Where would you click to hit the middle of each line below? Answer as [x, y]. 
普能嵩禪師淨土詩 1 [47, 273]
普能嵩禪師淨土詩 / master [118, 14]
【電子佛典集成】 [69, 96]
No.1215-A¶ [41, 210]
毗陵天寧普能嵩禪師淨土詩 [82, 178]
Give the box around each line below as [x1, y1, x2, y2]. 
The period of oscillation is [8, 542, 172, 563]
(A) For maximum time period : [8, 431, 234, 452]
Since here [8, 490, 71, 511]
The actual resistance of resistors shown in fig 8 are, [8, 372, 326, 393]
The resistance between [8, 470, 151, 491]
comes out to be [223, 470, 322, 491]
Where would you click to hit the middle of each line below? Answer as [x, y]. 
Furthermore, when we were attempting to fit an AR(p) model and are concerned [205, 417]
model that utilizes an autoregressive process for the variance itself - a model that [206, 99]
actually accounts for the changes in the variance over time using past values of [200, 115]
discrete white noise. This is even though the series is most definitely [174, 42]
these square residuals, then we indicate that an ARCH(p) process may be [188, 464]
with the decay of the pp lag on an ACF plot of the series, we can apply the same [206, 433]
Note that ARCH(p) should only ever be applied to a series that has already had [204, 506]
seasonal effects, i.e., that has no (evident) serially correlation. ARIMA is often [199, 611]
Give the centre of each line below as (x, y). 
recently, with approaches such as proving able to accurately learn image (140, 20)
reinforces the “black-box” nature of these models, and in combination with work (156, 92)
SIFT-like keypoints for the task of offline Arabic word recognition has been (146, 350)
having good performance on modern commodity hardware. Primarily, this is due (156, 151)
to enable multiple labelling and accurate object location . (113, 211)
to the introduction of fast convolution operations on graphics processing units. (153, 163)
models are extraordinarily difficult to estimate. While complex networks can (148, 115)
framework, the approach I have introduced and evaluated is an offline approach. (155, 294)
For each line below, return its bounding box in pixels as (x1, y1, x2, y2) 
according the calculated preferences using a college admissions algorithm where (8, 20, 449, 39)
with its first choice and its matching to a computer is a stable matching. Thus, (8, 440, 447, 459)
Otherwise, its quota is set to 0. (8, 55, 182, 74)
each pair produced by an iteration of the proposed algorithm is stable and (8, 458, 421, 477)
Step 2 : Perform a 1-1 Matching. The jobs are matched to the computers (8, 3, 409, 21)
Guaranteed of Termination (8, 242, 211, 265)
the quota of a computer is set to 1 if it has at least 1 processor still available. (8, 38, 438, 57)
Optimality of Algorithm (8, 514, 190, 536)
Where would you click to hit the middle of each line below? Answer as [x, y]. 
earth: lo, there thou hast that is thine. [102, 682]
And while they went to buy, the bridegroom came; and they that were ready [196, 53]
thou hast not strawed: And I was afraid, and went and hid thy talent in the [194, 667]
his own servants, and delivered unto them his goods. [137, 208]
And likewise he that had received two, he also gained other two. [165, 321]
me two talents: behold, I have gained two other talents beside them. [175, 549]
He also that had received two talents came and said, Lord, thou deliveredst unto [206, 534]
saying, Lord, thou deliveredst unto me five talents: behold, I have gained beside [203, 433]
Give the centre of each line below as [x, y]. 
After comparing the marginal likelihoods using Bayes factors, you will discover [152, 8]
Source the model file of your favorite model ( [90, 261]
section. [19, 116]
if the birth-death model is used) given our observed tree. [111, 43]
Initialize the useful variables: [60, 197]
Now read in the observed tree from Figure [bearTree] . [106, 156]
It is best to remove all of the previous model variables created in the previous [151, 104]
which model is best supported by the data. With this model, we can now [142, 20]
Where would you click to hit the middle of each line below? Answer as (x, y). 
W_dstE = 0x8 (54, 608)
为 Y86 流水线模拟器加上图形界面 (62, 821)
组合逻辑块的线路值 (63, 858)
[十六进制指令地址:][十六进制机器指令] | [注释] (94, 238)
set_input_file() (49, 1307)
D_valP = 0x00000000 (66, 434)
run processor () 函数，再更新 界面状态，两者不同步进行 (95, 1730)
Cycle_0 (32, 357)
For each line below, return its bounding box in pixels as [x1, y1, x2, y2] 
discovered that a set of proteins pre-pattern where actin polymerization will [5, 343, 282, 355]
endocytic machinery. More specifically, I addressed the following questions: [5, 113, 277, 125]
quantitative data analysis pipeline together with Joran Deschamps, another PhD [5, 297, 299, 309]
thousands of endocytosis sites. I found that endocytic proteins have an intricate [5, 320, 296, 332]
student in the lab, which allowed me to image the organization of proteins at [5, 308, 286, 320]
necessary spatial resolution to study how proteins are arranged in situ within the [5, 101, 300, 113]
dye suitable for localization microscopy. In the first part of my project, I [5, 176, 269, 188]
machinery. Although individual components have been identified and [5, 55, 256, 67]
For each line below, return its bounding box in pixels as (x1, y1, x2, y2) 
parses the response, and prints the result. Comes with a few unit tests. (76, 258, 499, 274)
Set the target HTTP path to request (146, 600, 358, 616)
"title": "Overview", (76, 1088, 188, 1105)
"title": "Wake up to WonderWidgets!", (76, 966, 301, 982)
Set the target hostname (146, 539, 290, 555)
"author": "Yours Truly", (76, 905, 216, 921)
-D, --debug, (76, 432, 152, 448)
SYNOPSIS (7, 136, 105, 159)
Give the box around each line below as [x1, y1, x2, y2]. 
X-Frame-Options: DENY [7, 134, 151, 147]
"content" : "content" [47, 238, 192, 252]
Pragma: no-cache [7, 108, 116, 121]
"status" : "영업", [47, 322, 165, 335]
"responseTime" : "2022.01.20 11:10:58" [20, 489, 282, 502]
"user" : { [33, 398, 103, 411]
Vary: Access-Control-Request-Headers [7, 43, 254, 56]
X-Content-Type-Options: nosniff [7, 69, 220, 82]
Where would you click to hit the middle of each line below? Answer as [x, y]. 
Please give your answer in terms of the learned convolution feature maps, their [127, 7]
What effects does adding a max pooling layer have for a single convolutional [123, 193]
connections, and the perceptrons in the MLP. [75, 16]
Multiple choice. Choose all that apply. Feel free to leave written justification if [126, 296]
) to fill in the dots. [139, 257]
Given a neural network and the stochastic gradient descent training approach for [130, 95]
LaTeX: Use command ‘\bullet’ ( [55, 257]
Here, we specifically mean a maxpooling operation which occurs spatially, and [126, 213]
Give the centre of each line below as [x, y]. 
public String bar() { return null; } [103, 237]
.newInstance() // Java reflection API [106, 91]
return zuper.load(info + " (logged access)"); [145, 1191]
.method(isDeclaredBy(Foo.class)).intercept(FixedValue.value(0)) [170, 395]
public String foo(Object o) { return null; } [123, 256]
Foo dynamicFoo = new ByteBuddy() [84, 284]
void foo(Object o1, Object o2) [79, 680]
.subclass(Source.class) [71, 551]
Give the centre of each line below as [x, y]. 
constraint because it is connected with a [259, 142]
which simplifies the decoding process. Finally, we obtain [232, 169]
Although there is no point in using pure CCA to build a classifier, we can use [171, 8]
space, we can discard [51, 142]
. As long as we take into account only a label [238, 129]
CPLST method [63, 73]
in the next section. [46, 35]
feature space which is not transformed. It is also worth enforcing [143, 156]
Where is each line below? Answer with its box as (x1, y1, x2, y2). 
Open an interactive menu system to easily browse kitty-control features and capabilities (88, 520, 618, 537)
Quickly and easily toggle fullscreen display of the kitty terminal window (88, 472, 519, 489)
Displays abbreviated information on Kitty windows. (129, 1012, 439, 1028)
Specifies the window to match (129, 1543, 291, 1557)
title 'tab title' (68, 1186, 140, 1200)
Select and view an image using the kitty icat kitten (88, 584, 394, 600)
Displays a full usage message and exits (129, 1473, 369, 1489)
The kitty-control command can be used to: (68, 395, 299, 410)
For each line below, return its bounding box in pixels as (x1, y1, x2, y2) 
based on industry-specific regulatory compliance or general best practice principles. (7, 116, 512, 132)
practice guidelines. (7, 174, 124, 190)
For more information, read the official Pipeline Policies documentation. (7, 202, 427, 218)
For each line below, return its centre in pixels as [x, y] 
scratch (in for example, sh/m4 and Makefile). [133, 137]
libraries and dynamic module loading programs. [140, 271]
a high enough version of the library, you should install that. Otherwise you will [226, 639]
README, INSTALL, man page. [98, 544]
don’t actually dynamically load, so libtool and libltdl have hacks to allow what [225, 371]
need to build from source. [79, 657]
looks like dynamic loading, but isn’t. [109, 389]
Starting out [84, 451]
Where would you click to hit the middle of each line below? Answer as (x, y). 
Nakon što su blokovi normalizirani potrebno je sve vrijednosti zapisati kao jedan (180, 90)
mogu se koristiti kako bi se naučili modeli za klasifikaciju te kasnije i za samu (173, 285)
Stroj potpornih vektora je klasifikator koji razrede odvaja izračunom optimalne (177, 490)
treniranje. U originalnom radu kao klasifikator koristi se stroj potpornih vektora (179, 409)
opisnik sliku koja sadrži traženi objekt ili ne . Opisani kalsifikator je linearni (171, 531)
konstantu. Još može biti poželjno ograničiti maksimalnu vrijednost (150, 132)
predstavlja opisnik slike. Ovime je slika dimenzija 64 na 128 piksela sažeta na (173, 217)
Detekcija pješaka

## YOUR TASK:
Retype exactly the span of lines from the one with "libraries and dynamic" through the one with "treniranje. U originalnom"; include both ends and omit the rest of the material.

## TASK SOLUTION:
libraries and dynamic module loading programs. [140, 271]
a high enough version of the library, you should install that. Otherwise you will [226, 639]
README, INSTALL, man page. [98, 544]
don’t actually dynamically load, so libtool and libltdl have hacks to allow what [225, 371]
need to build from source. [79, 657]
looks like dynamic loading, but isn’t. [109, 389]
Starting out [84, 451]
Where would you click to hit the middle of each line below? Answer as (x, y). 
Nakon što su blokovi normalizirani potrebno je sve vrijednosti zapisati kao jedan (180, 90)
mogu se koristiti kako bi se naučili modeli za klasifikaciju te kasnije i za samu (173, 285)
Stroj potpornih vektora je klasifikator koji razrede odvaja izračunom optimalne (177, 490)
treniranje. U originalnom radu kao klasifikator koristi se stroj potpornih vektora (179, 409)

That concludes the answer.